→ ABOUT THIS TASK: Each line of the data below holding the word "team" must be copied.

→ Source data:

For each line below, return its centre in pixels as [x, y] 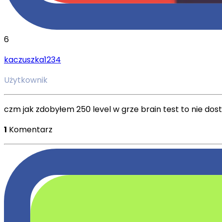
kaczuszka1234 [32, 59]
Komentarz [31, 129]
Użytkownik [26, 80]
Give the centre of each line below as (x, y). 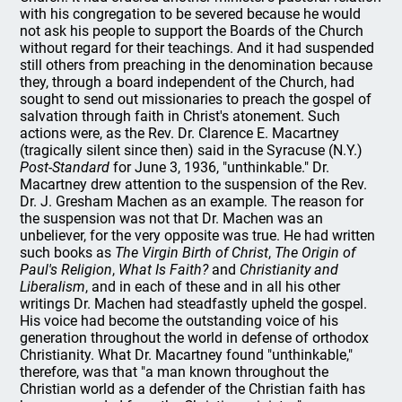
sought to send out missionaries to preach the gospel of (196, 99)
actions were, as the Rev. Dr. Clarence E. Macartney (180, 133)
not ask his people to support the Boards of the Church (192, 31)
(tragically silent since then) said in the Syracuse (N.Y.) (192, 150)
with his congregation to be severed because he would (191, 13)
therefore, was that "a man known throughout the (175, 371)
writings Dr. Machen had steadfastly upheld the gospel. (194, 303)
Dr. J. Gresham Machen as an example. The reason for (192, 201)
* * *
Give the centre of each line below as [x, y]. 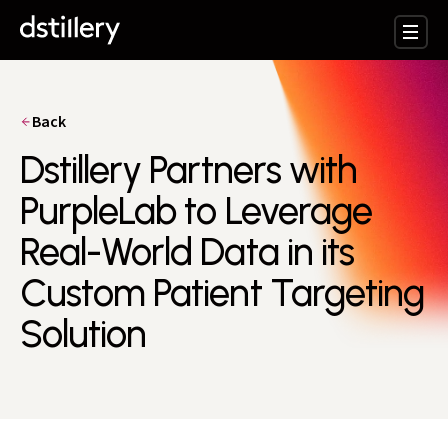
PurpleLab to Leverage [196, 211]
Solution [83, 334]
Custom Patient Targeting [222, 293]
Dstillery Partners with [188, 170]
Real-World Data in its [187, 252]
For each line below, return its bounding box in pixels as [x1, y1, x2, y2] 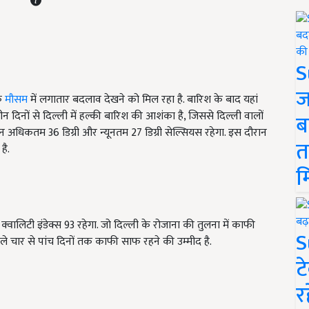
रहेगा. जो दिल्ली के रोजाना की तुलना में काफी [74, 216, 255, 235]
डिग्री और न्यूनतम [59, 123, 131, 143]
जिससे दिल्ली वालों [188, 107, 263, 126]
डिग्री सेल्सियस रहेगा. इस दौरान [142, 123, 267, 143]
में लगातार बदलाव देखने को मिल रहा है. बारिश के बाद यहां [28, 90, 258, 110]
---
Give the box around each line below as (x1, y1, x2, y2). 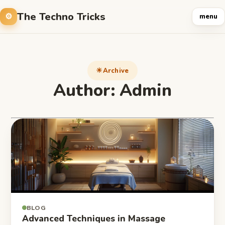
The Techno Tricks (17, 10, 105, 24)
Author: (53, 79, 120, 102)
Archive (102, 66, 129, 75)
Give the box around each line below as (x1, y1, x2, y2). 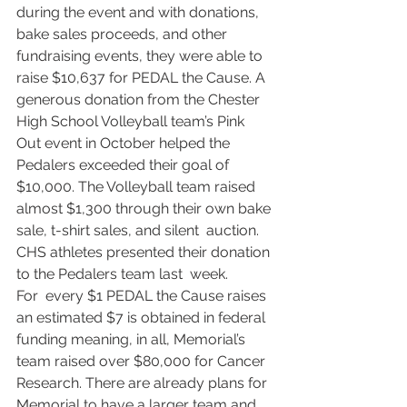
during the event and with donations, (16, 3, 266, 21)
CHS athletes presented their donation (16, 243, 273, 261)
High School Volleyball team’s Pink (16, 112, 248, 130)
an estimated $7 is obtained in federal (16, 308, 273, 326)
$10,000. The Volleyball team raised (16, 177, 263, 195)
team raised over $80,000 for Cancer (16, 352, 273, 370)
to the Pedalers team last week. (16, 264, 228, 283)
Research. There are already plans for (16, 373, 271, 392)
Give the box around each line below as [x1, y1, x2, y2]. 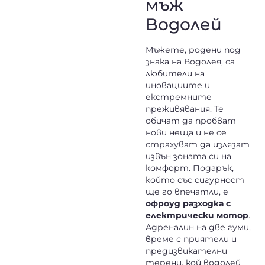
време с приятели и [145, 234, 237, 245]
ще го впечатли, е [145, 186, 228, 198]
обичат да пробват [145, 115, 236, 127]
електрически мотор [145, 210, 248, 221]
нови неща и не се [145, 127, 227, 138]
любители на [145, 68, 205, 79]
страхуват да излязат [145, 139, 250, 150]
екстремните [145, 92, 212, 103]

→ ANSWER TO THIS TASK:
High School Volleyball team’s Pink (16, 112, 248, 130)
$10,000. The Volleyball team raised (16, 177, 263, 195)
team raised over $80,000 for Cancer (16, 352, 273, 370)
to the Pedalers team last week. (16, 264, 228, 283)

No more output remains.